I'm trying to load a large file (2GB in size) filled with JSON strings, delimited by newlines. Ex:

{
    "key11": value11,
    "key12": value12,
}
{
    "key21": value21,
    "key22": value22,
}
…

The way I'm importing it now is:

content = open(file_path, "r").read() 
j_content = json.loads("[" + content.replace("}\n{", "},\n{") + "]")

Which seems like a hack (adding commas between each JSON string and also a beginning and ending square bracket to make it a proper list).

Is there a better way to specify the JSON delimiter (newline \n instead of comma ,)?

Also, Python can't seem to properly allocate memory for an object built from 2GB of data, is there a way to construct each JSON object as I'm reading the file line by line? Thanks!

回答1:

Just read each line and construct a json object at this time:

with open(file_path) as f:
    for line in f:
        j_content = json.loads(line)

This way, you load proper complete json object (provided there is no \n in a json value somewhere or in the middle of your json object) and you avoid memory issue as each object is created when needed.

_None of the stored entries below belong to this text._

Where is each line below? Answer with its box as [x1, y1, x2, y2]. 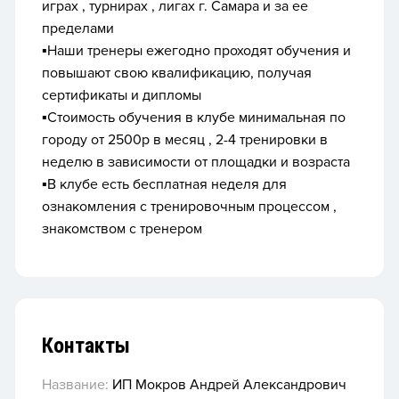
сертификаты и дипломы [42, 86, 201, 104]
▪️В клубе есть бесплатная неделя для [42, 175, 287, 193]
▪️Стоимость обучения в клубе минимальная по [42, 109, 346, 126]
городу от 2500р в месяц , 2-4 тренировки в [42, 131, 328, 149]
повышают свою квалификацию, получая [42, 64, 312, 82]
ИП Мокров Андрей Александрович [109, 376, 346, 395]
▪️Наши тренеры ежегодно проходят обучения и [42, 42, 351, 60]
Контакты [42, 333, 130, 358]
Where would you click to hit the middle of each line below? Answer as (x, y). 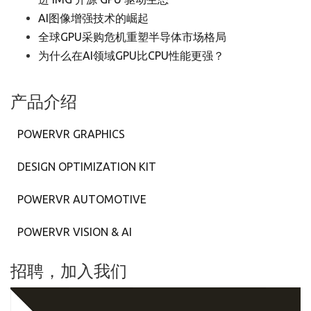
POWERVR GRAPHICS (71, 134)
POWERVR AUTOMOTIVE (82, 199)
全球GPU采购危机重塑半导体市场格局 (132, 37)
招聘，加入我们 (69, 271)
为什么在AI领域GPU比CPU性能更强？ (131, 56)
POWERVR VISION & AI (75, 232)
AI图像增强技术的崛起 (93, 18)
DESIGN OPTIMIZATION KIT (87, 167)
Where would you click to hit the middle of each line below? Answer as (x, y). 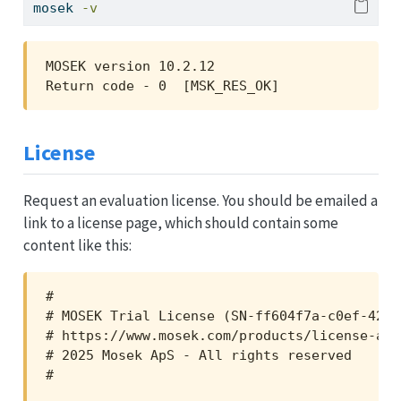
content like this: (77, 245)
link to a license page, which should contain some (180, 222)
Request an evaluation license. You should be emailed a (200, 200)
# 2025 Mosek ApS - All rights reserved (199, 356)
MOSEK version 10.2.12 (130, 66)
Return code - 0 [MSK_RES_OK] (162, 85)
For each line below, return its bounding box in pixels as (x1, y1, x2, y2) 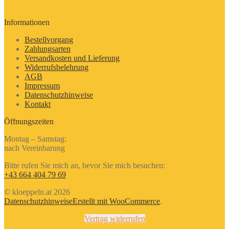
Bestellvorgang (25, 35, 73, 44)
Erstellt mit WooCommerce (73, 197, 160, 206)
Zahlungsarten (25, 44, 71, 54)
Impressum (25, 81, 60, 90)
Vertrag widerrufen (84, 214, 145, 223)
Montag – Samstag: (4, 134, 66, 144)
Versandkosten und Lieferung (25, 54, 120, 63)
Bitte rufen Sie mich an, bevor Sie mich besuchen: (4, 161, 165, 170)
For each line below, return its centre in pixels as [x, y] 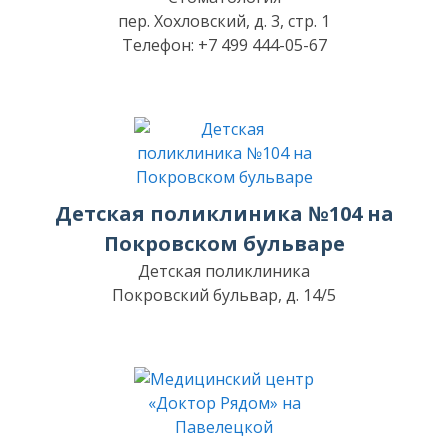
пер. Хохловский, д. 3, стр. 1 [224, 21]
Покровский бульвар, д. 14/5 [224, 295]
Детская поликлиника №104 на [224, 213]
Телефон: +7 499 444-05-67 [224, 45]
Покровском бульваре [224, 243]
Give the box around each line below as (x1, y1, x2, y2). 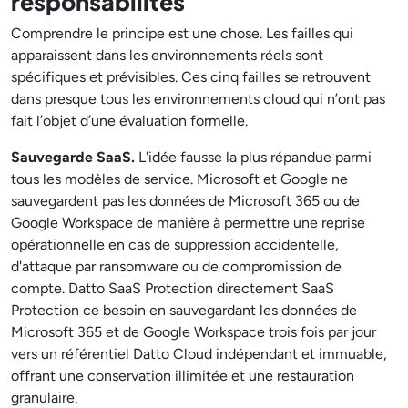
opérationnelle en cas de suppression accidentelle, (11, 236, 339, 253)
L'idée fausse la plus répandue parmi (135, 148, 372, 166)
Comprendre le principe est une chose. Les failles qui (11, 25, 353, 42)
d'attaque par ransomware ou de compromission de (11, 258, 342, 275)
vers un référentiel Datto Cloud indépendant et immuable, (11, 345, 387, 362)
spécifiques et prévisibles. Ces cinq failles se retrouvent (11, 68, 371, 86)
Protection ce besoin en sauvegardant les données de (11, 301, 357, 319)
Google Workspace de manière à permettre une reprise (11, 214, 365, 231)
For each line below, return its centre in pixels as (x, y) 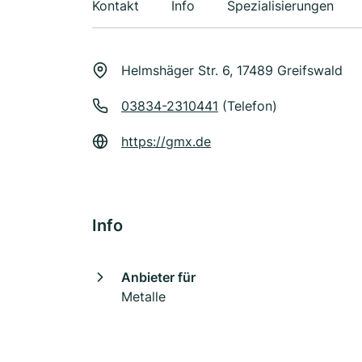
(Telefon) (248, 106)
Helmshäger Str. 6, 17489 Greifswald (232, 70)
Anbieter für (158, 277)
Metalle (143, 297)
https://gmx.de (166, 141)
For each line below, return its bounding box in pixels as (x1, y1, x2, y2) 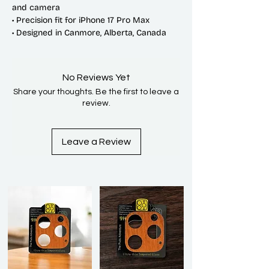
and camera (12, 2, 60, 13)
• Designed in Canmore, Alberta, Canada (12, 28, 166, 38)
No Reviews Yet (62, 73, 130, 82)
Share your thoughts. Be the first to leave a (13, 88, 179, 96)
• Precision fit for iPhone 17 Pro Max (12, 15, 150, 25)
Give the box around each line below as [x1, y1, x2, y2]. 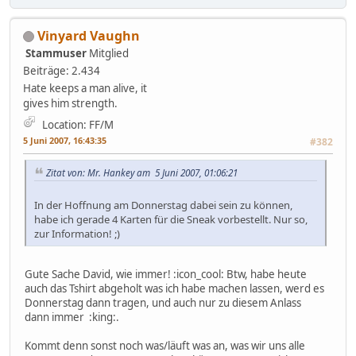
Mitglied [89, 45, 129, 60]
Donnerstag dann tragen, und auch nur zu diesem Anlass [25, 296, 301, 311]
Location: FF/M [42, 117, 114, 132]
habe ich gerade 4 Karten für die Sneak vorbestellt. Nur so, [34, 212, 308, 227]
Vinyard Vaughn [37, 26, 140, 44]
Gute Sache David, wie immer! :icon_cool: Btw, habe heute [25, 267, 307, 282]
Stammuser [25, 45, 87, 60]
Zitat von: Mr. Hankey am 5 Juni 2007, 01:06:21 [46, 165, 238, 179]
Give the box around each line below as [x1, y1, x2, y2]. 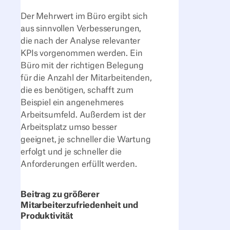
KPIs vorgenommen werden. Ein [21, 49, 143, 57]
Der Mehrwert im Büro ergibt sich [21, 12, 148, 21]
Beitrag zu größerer [21, 190, 100, 199]
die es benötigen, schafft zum [21, 86, 133, 94]
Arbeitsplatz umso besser [21, 123, 118, 131]
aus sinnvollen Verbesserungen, [21, 24, 142, 33]
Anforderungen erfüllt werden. [21, 160, 137, 168]
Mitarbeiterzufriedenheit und [21, 201, 138, 210]
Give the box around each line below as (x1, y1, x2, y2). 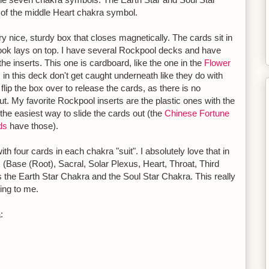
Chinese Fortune (165, 108, 229, 118)
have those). (7, 121, 58, 131)
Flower (204, 58, 231, 68)
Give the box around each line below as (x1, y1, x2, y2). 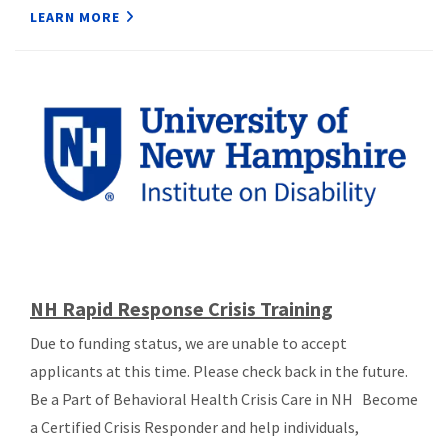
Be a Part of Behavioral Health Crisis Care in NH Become (30, 389, 418, 410)
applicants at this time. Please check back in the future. (30, 361, 408, 382)
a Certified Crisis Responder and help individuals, (30, 417, 359, 438)
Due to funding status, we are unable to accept (30, 333, 347, 354)
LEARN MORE (30, 8, 120, 27)
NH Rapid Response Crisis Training (30, 296, 333, 322)
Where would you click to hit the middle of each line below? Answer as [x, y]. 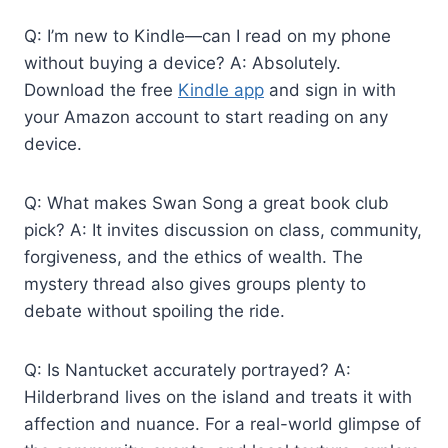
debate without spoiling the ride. [154, 310]
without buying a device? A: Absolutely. [182, 62]
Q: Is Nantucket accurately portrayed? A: [187, 369]
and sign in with [330, 89]
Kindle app [221, 89]
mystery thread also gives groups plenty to [195, 283]
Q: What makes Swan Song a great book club [206, 202]
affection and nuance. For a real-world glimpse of [222, 423]
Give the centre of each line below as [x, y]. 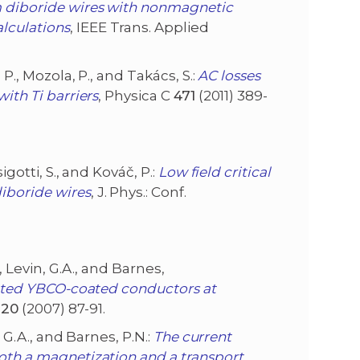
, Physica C [136, 96]
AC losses [229, 76]
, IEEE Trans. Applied [139, 28]
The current [192, 337]
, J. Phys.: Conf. [138, 192]
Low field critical [214, 172]
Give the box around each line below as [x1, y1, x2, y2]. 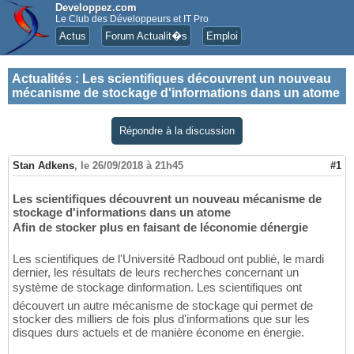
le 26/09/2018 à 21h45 [81, 160, 183, 172]
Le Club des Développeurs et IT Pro [55, 13, 209, 24]
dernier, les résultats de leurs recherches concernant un [13, 265, 299, 280]
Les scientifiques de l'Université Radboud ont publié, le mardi [13, 252, 324, 266]
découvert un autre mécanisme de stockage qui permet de [13, 299, 313, 313]
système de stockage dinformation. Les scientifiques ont [13, 281, 302, 295]
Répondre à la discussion [119, 125, 235, 137]
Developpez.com [55, 2, 137, 13]
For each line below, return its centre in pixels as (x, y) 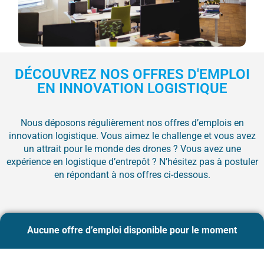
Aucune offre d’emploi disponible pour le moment (132, 230)
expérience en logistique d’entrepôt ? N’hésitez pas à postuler (132, 162)
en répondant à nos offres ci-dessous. (132, 175)
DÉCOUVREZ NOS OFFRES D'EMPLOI (132, 75)
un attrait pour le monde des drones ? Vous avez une (132, 149)
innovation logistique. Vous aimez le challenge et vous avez (132, 136)
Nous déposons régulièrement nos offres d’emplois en (132, 123)
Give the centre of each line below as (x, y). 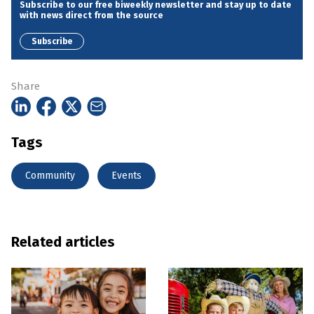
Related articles (63, 241)
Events (127, 175)
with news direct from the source (91, 15)
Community (50, 175)
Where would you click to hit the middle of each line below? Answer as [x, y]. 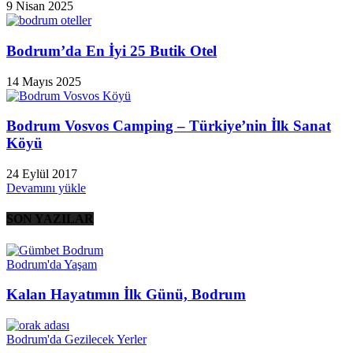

There is also this answer.:

https://stackoverflow.com/a/7795029/671543



回答2:

This will work for the specific file format that you gave. If your format changes, then you'll need to change the way the lines are parsed.

{
    "key11": 11,
    "key12": 12
}
{
    "key21": 21,
    "key22": 22
}

Just read line-by-line, and build the JSON blocks as you go:

with open(args.infile, 'r') as infile:

    # Variable for building our JSON block
    json_block = []

    for line in infile:

        # Add the line to our JSON block
        json_block.append(line)

        # Check whether we closed our JSON block
        if line.startswith('}'):

            # Do something with the JSON dictionary
            json_dict = json.loads(''.join(json_block))
            print(json_dict)

            # Start a new block
            json_block = []

If you are interested in parsing one very large JSON file without saving everything to memory, you should look at using the object_hook or object_pairs_hook callback methods in the json.load API.



回答3:

contents = open(file_path, "r").read() 
data = [json.loads(str(item)) for item in contents.strip().split('\n')]